Optimizing Performance vs. Domain Separation: How to Choose between Two Alternatives
We're designing a system with two microservices:
- Service A: When called, it returns a classification (e.g., some documents are marked for trash, others for forwarding to different administrations).
- Service B: Manages the documents' lifecycle after classification. For example if its classified to be sent to other administration, the service will handle notification to other administrations. It also have an trash resource etc.

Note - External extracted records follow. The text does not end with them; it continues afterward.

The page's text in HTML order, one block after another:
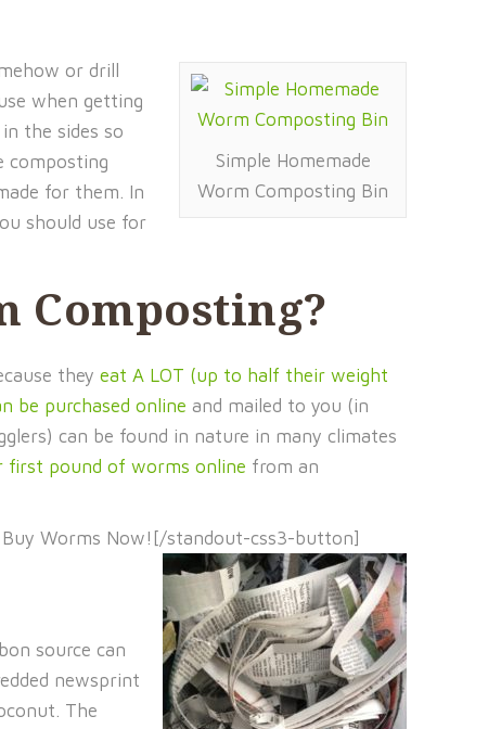
Simple Homemade
Worm Composting Bin
or drill
when getting
the sides so
composting
for them. In
should use for
Composting?
they eat A LOT (up to half their weight
be purchased online and mailed to you (in
can be found in nature in many climates
first pound of worms online from an
Worms Now![/standout-css3-button]
source can
newsprint
The
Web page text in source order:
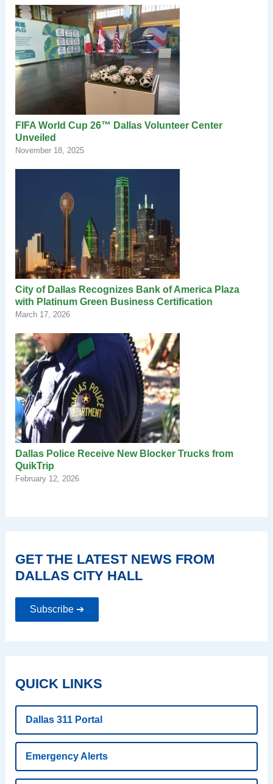
FIFA World Cup 26™ Dallas Volunteer Center
Unveiled
November 18, 2025
City of Dallas Recognizes Bank of America Plaza
with Platinum Green Business Certification
March 17, 2026
Dallas Police Receive New Blocker Trucks from
QuikTrip
February 12, 2026
GET THE LATEST NEWS FROM
DALLAS CITY HALL
Subscribe ➔
QUICK LINKS
Dallas 311 Portal
Emergency Alerts
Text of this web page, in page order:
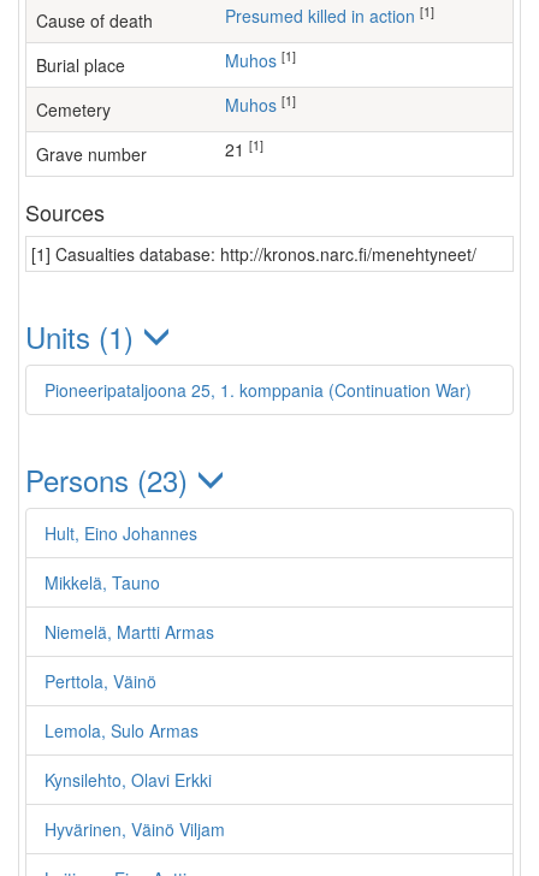
Cause of death Presumed killed in action [1]
Burial place Muhos [1]
Cemetery Muhos [1]
Grave number 21 [1]
Sources
[1] Casualties database: http://kronos.narc.fi/menehtyneet/
Units (1)
Pioneeripataljoona 25, 1. komppania (Continuation War)
Persons (23)
Hult, Eino Johannes
Mikkelä, Tauno
Niemelä, Martti Armas
Perttola, Väinö
Lemola, Sulo Armas
Kynsilehto, Olavi Erkki
Hyvärinen, Väinö Viljam
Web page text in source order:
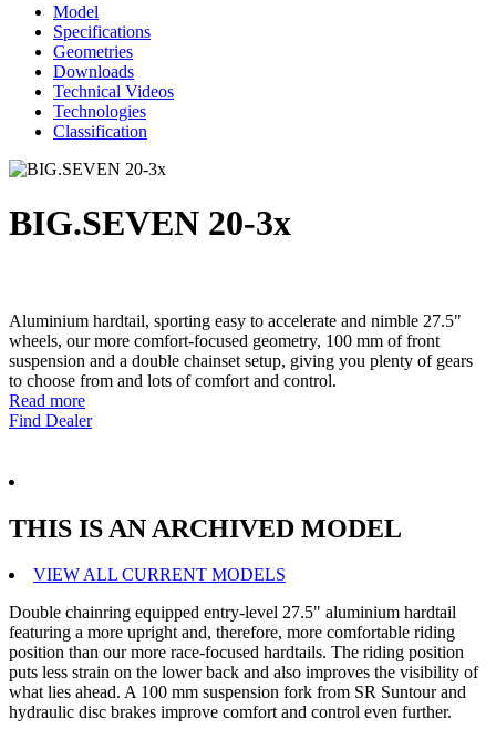
Model
Specifications
Geometries
Downloads
Technical Videos
Technologies
Classification
BIG.SEVEN 20-3x
Aluminium hardtail, sporting easy to accelerate and nimble 27.5"
wheels, our more comfort-focused geometry, 100 mm of front
suspension and a double chainset setup, giving you plenty of gears
to choose from and lots of comfort and control.
Read more
Find Dealer
THIS IS AN ARCHIVED MODEL
VIEW ALL CURRENT MODELS
Double chainring equipped entry-level 27.5" aluminium hardtail
featuring a more upright and, therefore, more comfortable riding
position than our more race-focused hardtails. The riding position
puts less strain on the lower back and also improves the visibility of
what lies ahead. A 100 mm suspension fork from SR Suntour and
hydraulic disc brakes improve comfort and control even further.
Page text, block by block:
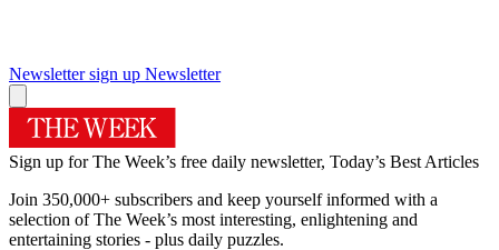
Newsletter sign up Newsletter
Sign up for The Week’s free daily newsletter, Today’s Best Articles
Join 350,000+ subscribers and keep yourself informed with a
selection of The Week’s most interesting, enlightening and
entertaining stories - plus daily puzzles.
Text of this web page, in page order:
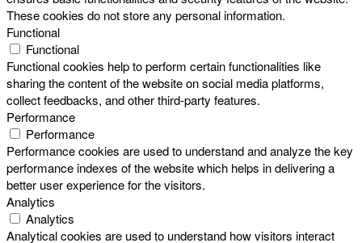
These cookies do not store any personal information.
Functional
Functional
Functional cookies help to perform certain functionalities like
sharing the content of the website on social media platforms,
collect feedbacks, and other third-party features.
Performance
Performance
Performance cookies are used to understand and analyze the key
performance indexes of the website which helps in delivering a
better user experience for the visitors.
Analytics
Analytics
Analytical cookies are used to understand how visitors interact
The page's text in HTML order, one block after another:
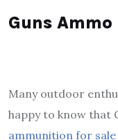
Guns
Many outdoor
happy to know that
ammunition for sale
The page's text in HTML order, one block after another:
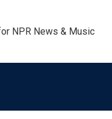
NPR News & Music
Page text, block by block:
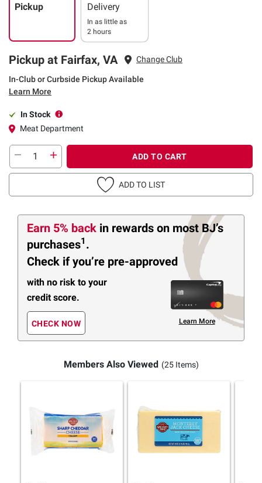
Pickup Delivery
In as little as
2 hours
Pickup at Fairfax, VA Change Club
In-Club or Curbside Pickup Available
Learn More
In Stock
Meat Department
ADD TO CART
ADD TO LIST
Earn 5% back in rewards on most BJ’s
purchases1 .
Check if you’re pre-approved
with no risk to your
credit score.
CHECK NOW Learn More
Members Also Viewed (25 Items)
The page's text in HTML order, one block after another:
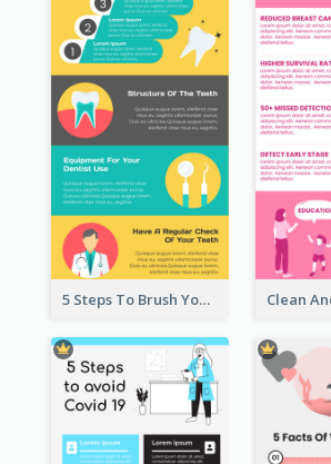
5 Steps To Brush Your Teeth Infographic
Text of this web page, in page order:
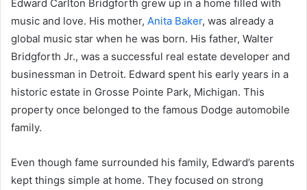
Edward Carlton Bridgforth grew up in a home filled with
music and love. His mother, Anita Baker, was already a
global music star when he was born. His father, Walter
Bridgforth Jr., was a successful real estate developer and
businessman in Detroit. Edward spent his early years in a
historic estate in Grosse Pointe Park, Michigan. This
property once belonged to the famous Dodge automobile
family.
Even though fame surrounded his family, Edward’s parents
kept things simple at home. They focused on strong
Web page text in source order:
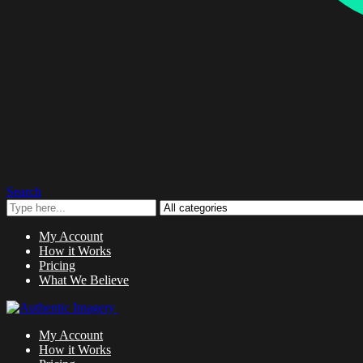
Search
My Account
How it Works
Pricing
What We Believe
My Account
How it Works
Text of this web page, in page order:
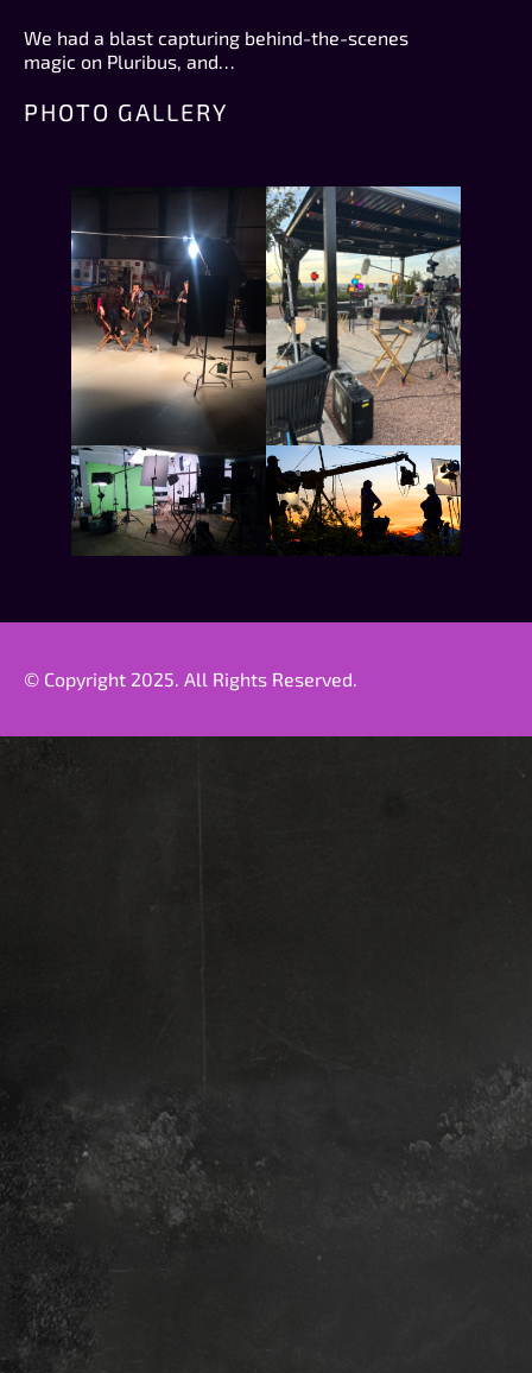
We had a blast capturing behind-the-scenes
magic on Pluribus, and…
PHOTO GALLERY
© Copyright 2025. All Rights Reserved.
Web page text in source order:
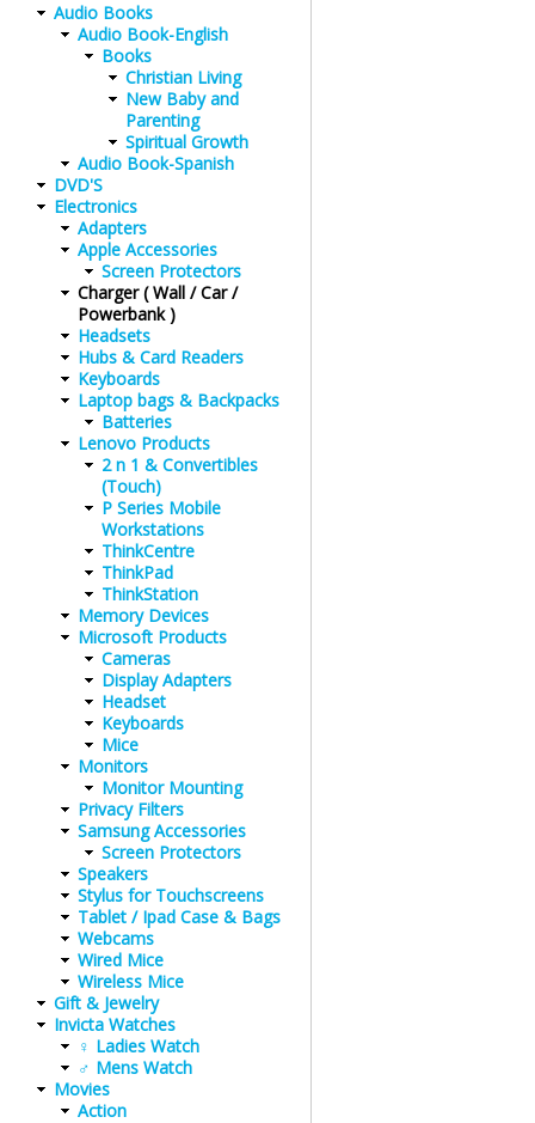
Audio Books
Audio Book-English
Books
Christian Living
New Baby and
Parenting
Spiritual Growth
Audio Book-Spanish
DVD'S
Electronics
Adapters
Apple Accessories
Screen Protectors
Charger ( Wall / Car /
Powerbank )
Headsets
Hubs & Card Readers
Keyboards
Laptop bags & Backpacks
Batteries
Lenovo Products
2 n 1 & Convertibles
(Touch)
P Series Mobile
Workstations
ThinkCentre
ThinkPad
ThinkStation
Memory Devices
Microsoft Products
Cameras
Display Adapters
Headset
Keyboards
Mice
Monitors
Monitor Mounting
Privacy Filters
Samsung Accessories
Screen Protectors
Speakers
Stylus for Touchscreens
Tablet / Ipad Case & Bags
Webcams
Wired Mice
Wireless Mice
Gift & Jewelry
Invicta Watches
♀ Ladies Watch
♂ Mens Watch
Movies
Action
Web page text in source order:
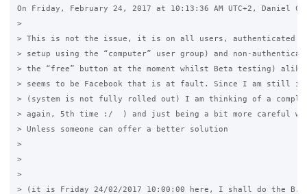
On Friday, February 24, 2017 at 10:13:36 AM UTC+2, Daniel
>
> This is not the issue, it is on all users, authenticated
> setup using the “computer” user group) and non-
> the “free” button at the moment whilst Beta testing)
> seems to be Facebook that is at fault. Since I am still in
> (system is not fully rolled out) I am thinking of a
> again, 5th time :/  ) and just being a bit more careful
> Unless someone can offer a better solution
>
>
>
> (it is Friday 24/02/2017 10:00:00 here, I shall do the
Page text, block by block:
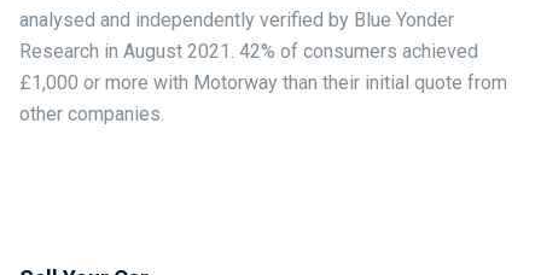
analysed and independently verified by Blue Yonder
Research in August 2021. 42% of consumers achieved
£1,000 or more with Motorway than their initial quote from
other companies.
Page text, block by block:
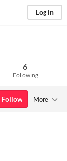
Log in
6
Following
Follow More
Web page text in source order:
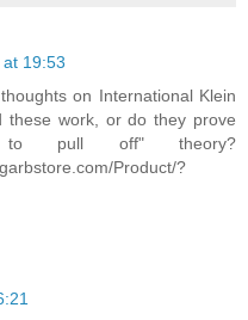
19:53
on International Klein
these work, or do they prove
pull off" theory?
Product/?
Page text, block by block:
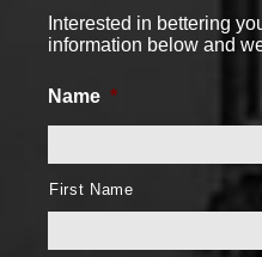
Interested in bettering
information below and
Name *
First Name
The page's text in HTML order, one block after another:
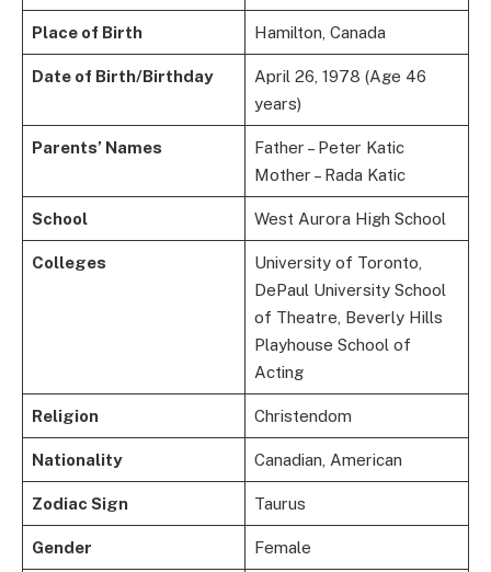
Place of Birth Hamilton, Canada
Date of Birth/Birthday
April 26, 1978 (Age 46
years)
Parents’ Names
Father – Peter Katic
Mother – Rada Katic
School West Aurora High School
Colleges
University of Toronto,
DePaul University School
of Theatre, Beverly Hills
Playhouse School of
Acting
Religion Christendom
Nationality Canadian, American
Zodiac Sign Taurus
Gender Female
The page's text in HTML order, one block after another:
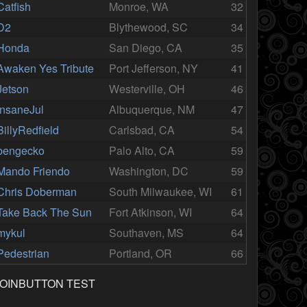
Monroe, WA
32
Blythewood, SC
34
San Diego, CA
35
Yes Tribute
Port Jefferson, NY
41
Westerville, OH
46
Albuquerque, NM
47
Carlsbad, CA
54
Palo Alto, CA
59
Friendo
Washington, DC
59
Doberman
South Milwaukee, WI
61
Back The Sun
Fort Atkinson, WI
64
Southaven, MS
64
Portland, OR
66
TEST
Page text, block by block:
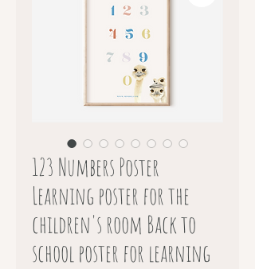
123 Numbers Poster
Learning poster for the
children's room Back to
school poster for learning
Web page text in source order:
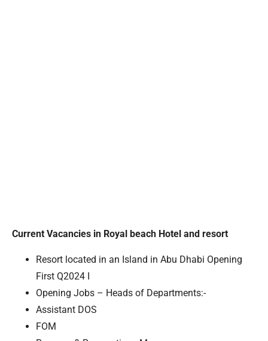
Current Vacancies in Royal beach Hotel and resort
Resort located in an Island in Abu Dhabi Opening
First Q2024 I
Opening Jobs – Heads of Departments:-
Assistant DOS
FOM
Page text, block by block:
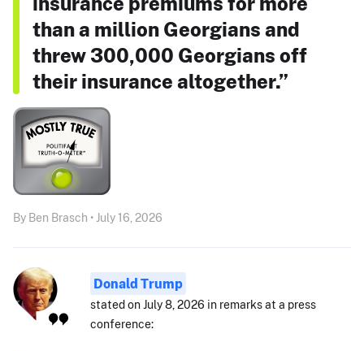
than a million Georgians and
threw 300,000 Georgians off
their insurance altogether.”
By Ben Brasch • July 16, 2026
Donald Trump
stated on July 8, 2026 in remarks at a press
conference:

There is some front-end used by. a user who give some inputs that are necessary for the service A to be able to classify documents. There is a BFF (back-for-front) as well. Once a document is classified, a tracing number will be printed and put in the document. I need to make a design decision :
Option 1 – BFF Generates the Tracing Number
1. BFF calls Service A.
2. Service A returns a classification.
3. BFF immediately generates a tracing number.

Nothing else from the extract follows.